PROBLEM TO WORK ON =>
Somewhere below are a line with "collection is created." and a later line with "read-only. However, this". Output exactly those lines and all lines between them.
══════════
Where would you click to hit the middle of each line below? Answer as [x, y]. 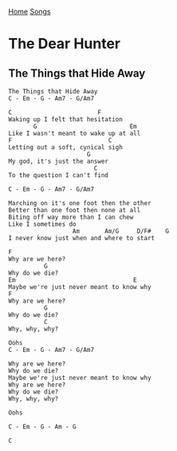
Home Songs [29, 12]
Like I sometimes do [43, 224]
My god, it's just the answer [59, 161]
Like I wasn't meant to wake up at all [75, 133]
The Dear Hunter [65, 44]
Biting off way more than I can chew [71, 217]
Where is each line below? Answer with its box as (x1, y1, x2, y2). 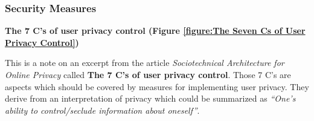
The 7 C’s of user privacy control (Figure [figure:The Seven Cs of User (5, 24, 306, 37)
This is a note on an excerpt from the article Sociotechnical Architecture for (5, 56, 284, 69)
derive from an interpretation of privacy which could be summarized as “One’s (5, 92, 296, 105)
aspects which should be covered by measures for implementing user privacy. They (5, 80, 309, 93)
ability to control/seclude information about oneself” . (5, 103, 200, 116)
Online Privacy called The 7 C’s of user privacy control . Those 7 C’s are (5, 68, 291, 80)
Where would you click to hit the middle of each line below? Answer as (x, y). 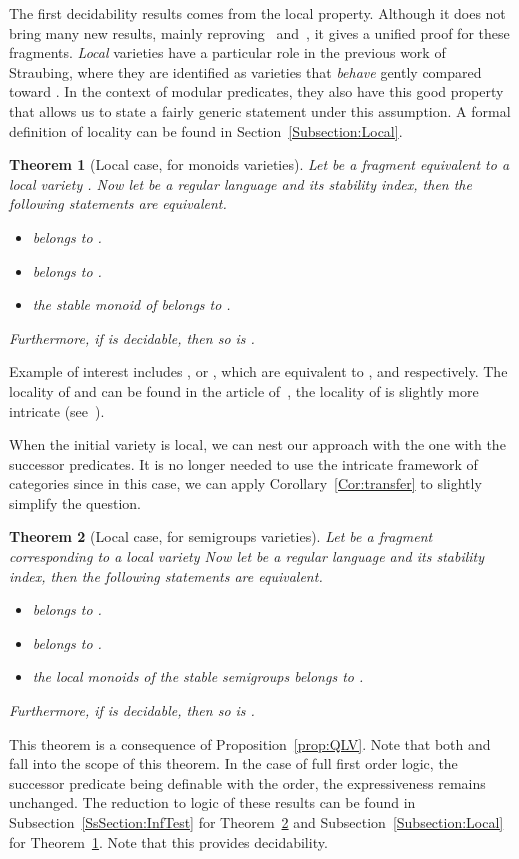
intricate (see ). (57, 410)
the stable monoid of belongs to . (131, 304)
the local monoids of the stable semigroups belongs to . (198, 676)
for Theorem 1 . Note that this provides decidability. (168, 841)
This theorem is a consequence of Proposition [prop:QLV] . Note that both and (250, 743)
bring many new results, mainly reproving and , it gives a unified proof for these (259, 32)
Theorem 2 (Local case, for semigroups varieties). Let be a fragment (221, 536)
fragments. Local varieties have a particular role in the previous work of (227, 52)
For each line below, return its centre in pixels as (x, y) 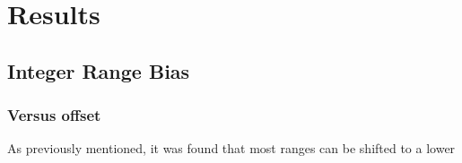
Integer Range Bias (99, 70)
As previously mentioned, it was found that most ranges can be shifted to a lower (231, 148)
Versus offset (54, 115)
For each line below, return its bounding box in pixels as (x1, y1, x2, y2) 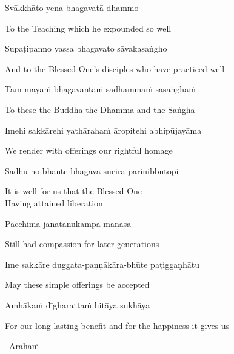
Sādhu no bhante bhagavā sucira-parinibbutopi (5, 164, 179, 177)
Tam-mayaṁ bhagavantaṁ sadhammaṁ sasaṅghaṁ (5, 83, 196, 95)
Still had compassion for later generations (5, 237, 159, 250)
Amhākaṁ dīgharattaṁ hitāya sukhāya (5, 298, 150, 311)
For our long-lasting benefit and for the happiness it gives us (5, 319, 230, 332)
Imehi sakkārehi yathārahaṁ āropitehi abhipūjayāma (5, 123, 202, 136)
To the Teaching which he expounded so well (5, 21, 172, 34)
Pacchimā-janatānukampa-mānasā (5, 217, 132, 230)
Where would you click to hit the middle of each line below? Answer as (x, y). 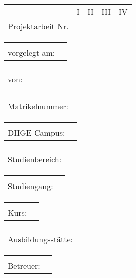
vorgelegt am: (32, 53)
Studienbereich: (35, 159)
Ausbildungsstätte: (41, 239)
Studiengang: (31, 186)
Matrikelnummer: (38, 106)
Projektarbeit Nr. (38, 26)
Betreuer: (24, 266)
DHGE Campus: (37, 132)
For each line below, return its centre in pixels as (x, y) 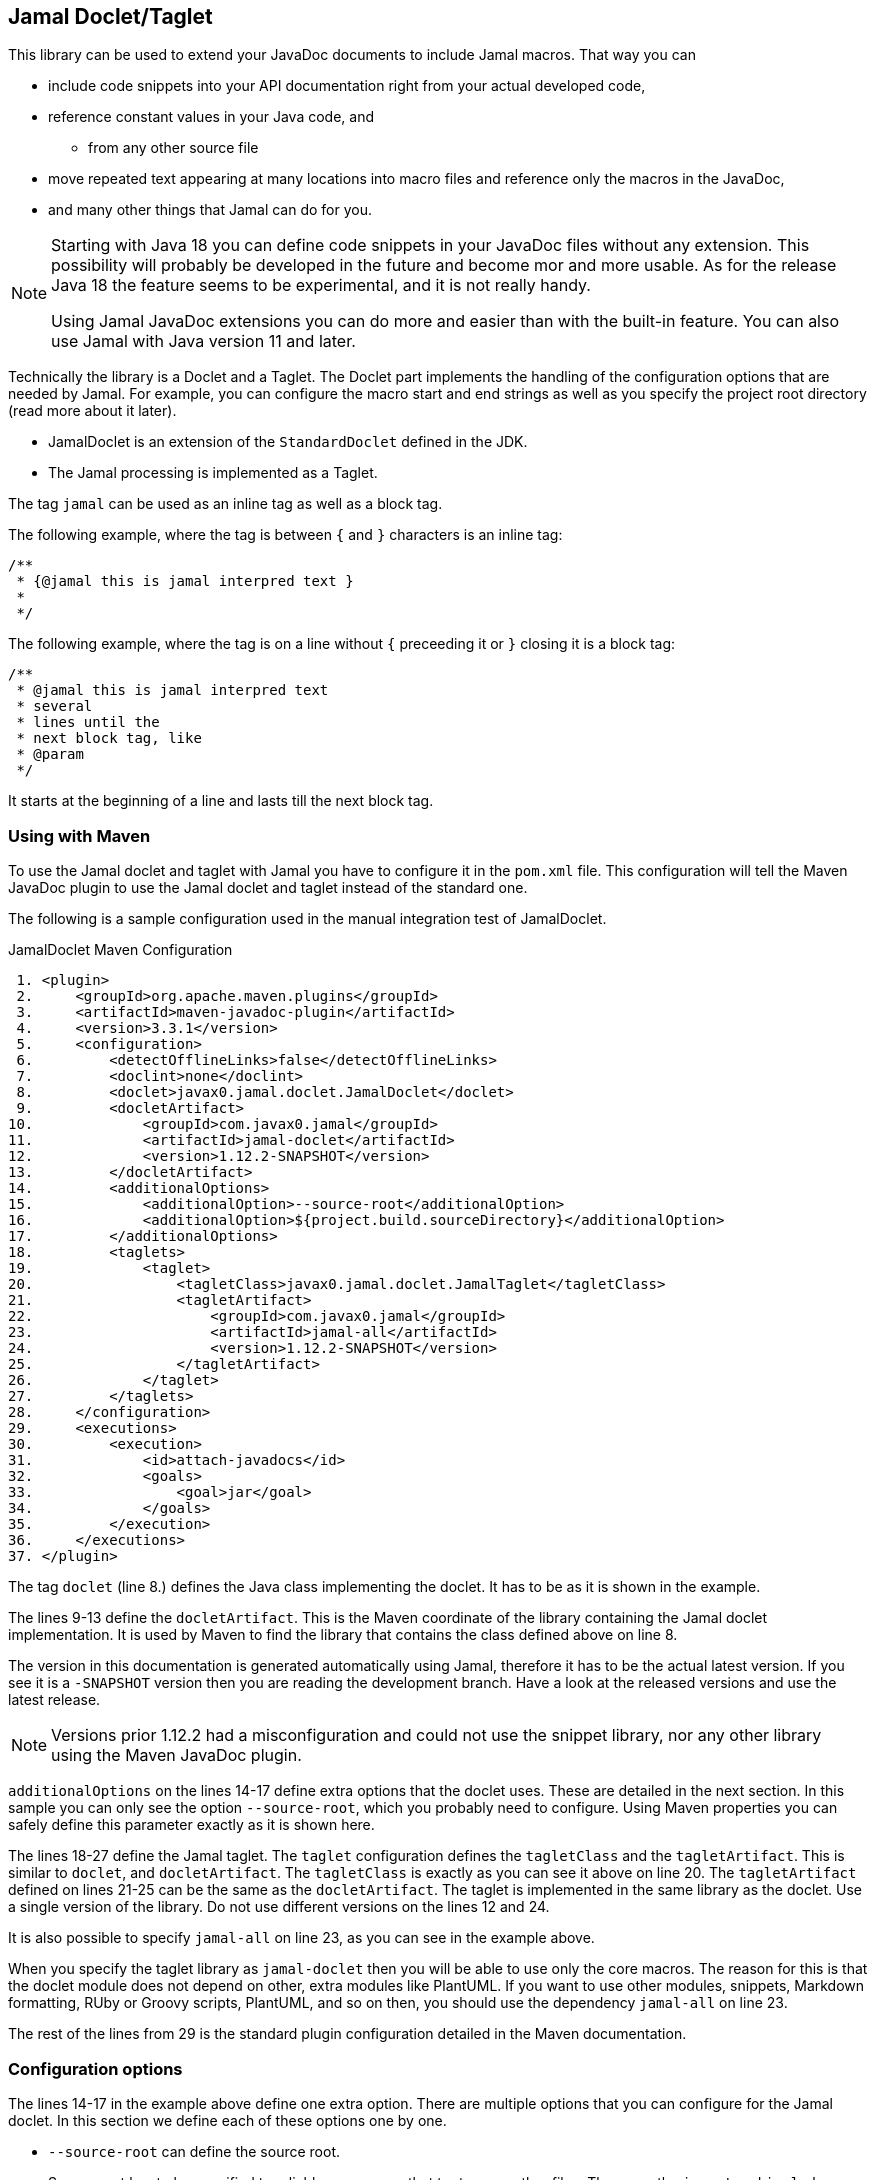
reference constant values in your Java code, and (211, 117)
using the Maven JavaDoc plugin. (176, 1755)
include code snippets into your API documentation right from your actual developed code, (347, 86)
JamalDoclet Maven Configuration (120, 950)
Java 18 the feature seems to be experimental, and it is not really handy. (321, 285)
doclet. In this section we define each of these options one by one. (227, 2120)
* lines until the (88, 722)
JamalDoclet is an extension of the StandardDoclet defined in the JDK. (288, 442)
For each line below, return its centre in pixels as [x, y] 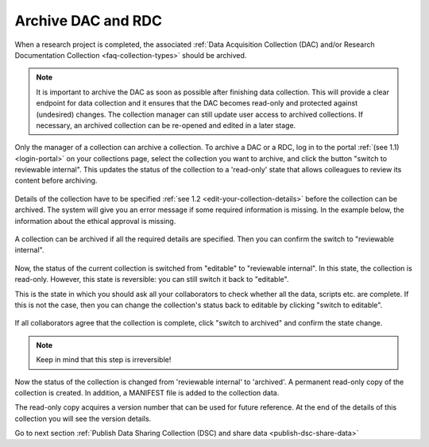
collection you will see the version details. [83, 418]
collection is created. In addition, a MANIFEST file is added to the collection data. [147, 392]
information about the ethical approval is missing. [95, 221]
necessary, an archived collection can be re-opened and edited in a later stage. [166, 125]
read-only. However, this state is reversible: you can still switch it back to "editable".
══════════
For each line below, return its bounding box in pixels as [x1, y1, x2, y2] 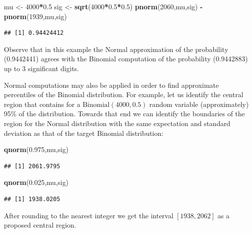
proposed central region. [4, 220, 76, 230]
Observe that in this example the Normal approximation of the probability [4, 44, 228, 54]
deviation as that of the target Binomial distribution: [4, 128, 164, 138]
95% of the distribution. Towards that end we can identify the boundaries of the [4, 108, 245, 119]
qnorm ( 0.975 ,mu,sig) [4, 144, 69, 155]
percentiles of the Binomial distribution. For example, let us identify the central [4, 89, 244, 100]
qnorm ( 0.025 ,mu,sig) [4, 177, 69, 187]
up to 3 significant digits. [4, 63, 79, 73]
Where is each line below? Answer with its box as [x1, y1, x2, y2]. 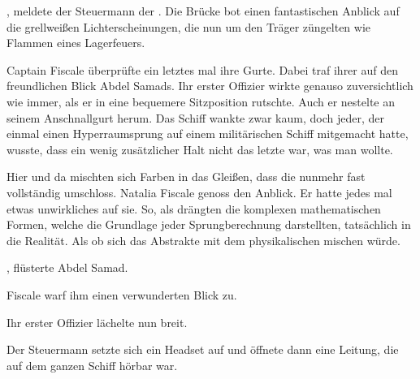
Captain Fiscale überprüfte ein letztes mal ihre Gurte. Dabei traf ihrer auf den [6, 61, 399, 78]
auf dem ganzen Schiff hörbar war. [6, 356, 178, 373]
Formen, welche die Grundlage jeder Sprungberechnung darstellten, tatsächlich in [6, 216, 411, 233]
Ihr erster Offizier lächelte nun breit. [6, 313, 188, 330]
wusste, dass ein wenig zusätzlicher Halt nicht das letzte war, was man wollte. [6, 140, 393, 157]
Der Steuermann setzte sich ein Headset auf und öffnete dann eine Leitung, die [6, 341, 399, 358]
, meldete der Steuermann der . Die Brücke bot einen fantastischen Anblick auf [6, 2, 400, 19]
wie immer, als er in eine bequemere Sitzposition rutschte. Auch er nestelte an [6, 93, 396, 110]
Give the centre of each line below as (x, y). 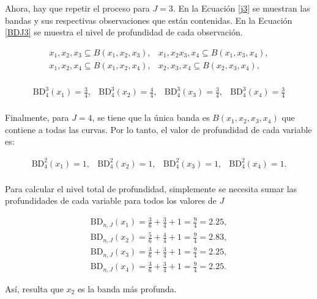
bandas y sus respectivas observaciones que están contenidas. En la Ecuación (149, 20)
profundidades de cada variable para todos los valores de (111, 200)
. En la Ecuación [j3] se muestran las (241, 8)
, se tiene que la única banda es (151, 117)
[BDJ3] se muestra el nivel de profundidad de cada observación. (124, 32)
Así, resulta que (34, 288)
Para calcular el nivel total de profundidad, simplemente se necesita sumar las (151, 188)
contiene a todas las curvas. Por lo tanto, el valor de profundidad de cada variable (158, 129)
══════════
ANSWER TO THIS EXERCISE =>
collection is created. In addition, a MANIFEST file is added to the collection data. [147, 392]
information about the ethical approval is missing. [95, 221]
necessary, an archived collection can be re-opened and edited in a later stage. [166, 125]
read-only. However, this state is reversible: you can still switch it back to "editable".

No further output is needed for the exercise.